For COVID-19, the virus has been found in the air more than 6 feet away
from the patient, in ventilation systems, and even in the air in hallways
outside patients’ rooms, indicating the potential for airborne spread.
(Santarpia 2020 preprint data; Ong 2020, Liu 2020) Guo (2020) found virus
RNA in the air up to 4 meters from the patient. However, the presence of
RNA doesn’t mean that there is viable virus, nor that it was present in
large enough numbers to cause clinical infection. That being said, if COVID
is aerosolized in large volumes, it is likely that the virus remains viable for
at least 3-5 hours, and maybe much longer. (Van Doremalen 2020; Fears
2020)
At this point, I think the only safe conclusion is that airborne transmission
is possible. However, that doesn’t make it likely. Because of their larger
size, large droplets contain as much as 99.9% of viral particles exhaled.
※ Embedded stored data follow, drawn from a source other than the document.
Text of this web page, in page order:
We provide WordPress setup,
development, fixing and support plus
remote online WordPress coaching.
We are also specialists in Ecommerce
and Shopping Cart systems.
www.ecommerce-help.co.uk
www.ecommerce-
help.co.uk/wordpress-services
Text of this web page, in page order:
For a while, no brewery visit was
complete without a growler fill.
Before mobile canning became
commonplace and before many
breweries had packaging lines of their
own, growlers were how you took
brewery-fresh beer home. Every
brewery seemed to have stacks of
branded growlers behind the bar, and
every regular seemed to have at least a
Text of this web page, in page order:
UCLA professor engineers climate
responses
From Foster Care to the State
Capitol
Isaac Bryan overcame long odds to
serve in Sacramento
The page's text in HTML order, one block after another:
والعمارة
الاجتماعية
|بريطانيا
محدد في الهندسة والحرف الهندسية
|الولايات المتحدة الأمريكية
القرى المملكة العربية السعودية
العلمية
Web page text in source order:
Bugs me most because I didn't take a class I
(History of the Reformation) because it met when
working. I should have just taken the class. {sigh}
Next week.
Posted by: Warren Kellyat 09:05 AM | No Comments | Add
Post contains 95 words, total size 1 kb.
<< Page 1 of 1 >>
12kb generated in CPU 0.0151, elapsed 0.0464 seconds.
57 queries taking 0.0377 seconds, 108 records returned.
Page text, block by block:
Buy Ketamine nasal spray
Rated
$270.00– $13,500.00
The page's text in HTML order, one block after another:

Although aerosols may carry small amounts of virus, they become very
diffuse the further you are from the patient and are effectively managed
by modern ventilation systems. I don’t think we should be making black
and white statements. We need to consider the potential for aerosol
spread, and how that might impact our PPE practices, while
simultaneously recognizing that droplets and close contact with patients
represent a far greater risk.
Managing aerosols
One of the most important aspects of managing bioaerosols is good
ventilation. (Fiegel 2006) In ideal circumstances, 65% of all airborne
droplets can be removed with each air exchange, although because air
doesn’t mix perfectly, the number is probably in the 20-60% range in real
life. (Fiegel 2006) In medicine, we are used to thinking in half lives. Each
air exchange might take away half of the aerosols in a room, and
therefore, if you can determine the air exchange rate for your facility, you
can estimate the half life of aerosols, and use that to make PPE and clinical
decisions.
You can also disinfect air using a number of different systems, such as
HEPA filters and UV light. (Fiegel 2006) I wonder if anyone is using
portable HEPA air purifiers in hallways to limit airborne spread of COVID?
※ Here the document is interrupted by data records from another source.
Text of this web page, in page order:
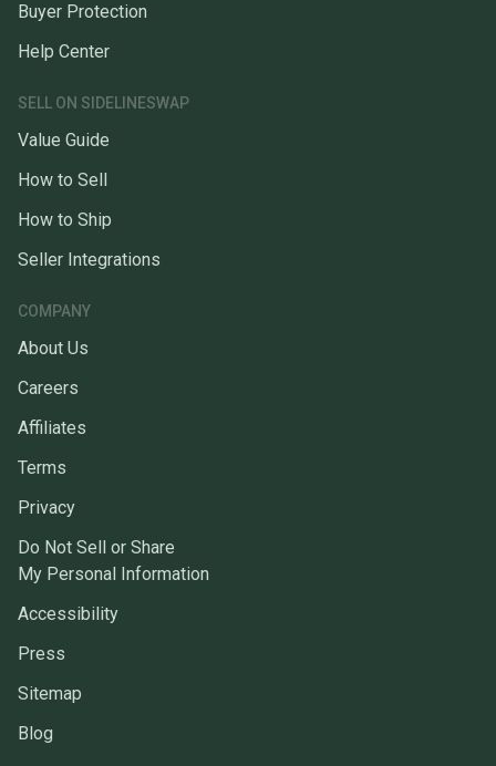
Buyer Protection
Help Center
SELL ON SIDELINESWAP
Value Guide
How to Sell
How to Ship
Seller Integrations
COMPANY
About Us
Careers
Affiliates
Terms
Privacy
Do Not Sell or Share
My Personal Information
Accessibility
Press
Sitemap
Blog
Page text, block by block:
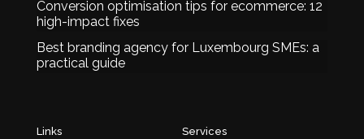
Conversion optimisation tips for ecommerce: 12
high-impact fixes
Best branding agency for Luxembourg SMEs: a
practical guide
Links Services

And of course, the most important mechanism for managing aerosols is
almost certainly PPE, with a properly fit N95 mask being the medical
standard, which I will discuss further below. (Fiegel 2006)
Overall, the further you are from the patient the safer you are. You are
more likely to become contaminated at 50 cm than you are at 1 meter.
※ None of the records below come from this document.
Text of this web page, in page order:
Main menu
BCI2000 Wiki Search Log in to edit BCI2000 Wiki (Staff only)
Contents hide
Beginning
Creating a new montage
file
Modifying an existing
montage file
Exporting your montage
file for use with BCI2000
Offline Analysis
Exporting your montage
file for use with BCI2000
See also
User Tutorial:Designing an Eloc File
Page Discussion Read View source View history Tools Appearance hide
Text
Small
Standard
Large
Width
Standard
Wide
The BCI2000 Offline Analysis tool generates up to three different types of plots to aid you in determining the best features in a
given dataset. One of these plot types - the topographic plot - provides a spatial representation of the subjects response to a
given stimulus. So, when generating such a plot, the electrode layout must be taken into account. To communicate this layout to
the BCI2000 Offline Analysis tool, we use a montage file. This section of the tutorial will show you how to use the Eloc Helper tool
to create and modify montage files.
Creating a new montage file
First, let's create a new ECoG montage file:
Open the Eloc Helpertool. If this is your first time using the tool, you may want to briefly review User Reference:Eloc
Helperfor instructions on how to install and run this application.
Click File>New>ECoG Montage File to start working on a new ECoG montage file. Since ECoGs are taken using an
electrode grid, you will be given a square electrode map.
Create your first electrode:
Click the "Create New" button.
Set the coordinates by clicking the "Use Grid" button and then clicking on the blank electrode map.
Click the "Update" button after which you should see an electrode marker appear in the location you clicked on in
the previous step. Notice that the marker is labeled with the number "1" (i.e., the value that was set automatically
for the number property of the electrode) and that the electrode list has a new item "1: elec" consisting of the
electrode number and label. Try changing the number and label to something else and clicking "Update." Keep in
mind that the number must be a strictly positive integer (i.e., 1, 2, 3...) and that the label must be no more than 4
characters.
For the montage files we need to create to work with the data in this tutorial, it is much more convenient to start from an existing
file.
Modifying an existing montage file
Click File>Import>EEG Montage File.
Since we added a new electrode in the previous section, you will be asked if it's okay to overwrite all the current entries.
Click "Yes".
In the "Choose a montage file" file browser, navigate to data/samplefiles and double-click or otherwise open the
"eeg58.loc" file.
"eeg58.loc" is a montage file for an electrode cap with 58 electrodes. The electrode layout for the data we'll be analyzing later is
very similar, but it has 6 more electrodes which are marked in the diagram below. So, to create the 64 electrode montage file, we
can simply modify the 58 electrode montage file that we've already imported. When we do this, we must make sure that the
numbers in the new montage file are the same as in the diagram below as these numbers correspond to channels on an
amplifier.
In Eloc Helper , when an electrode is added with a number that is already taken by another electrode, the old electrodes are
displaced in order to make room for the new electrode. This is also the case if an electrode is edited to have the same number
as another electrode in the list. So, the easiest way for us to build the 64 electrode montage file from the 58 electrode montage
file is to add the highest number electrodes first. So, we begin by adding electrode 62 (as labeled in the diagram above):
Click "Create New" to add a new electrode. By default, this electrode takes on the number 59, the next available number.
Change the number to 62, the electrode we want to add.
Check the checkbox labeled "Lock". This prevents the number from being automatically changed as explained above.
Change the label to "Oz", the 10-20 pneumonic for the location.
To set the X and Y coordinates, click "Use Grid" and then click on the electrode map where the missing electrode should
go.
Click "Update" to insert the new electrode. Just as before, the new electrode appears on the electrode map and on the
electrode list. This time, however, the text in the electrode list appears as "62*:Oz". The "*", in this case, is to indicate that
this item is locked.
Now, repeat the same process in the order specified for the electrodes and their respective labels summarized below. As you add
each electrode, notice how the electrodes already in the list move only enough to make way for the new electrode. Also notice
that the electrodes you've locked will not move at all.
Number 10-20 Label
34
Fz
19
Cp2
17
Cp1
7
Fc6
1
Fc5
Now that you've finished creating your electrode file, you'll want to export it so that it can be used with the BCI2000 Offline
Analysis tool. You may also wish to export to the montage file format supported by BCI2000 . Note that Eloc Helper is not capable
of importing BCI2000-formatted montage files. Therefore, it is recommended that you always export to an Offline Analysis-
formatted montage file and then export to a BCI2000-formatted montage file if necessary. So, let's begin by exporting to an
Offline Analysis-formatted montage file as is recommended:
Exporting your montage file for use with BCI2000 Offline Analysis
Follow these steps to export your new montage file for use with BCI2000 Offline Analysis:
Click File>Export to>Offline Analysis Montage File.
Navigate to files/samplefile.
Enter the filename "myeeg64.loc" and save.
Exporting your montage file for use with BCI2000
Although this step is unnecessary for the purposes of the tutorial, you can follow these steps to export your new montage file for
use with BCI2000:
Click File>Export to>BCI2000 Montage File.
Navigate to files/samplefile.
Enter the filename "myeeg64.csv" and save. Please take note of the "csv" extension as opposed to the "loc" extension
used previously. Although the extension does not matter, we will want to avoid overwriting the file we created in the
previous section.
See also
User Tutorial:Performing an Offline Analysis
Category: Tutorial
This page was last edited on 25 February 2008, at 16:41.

Your risk is lower again at 2 meters, but it doesn’t drop to zero. You are
even safer 4 or 8 meters away from the patient (or even better, behind a
closed door).
Practically speaking, this means that you should take off your PPE as far
from the patient as possible. In an ideal world, you would always take
your PPE off behind a screen or door to completely limit droplet
contamination. However, although increasing the distance will decrease
your risk from droplets, it actually increases the risk of contact spread.
Clearly, you don’t want to bring dirty PPE into clean hallways. The risk of
spread through contact with fomites is almost certainly higher than the
risk from droplets once you are further than 2 meters away from the
patient, which is why the 2 meter rule often works practically, even though
it is not scientifically accurate.
What this means clinically will depend a great deal on the layout of your
own space. If there is an empty anteroom to doff in, that makes the most
sense. If you can doff behind a curtain, that would be great. Otherwise,
realize that your risk is very small beyond that 2 meter mark as long as the
patient is wearing a mask, not actively coughing or sneezing, and there is
not an ongoing aerosol generating procedure.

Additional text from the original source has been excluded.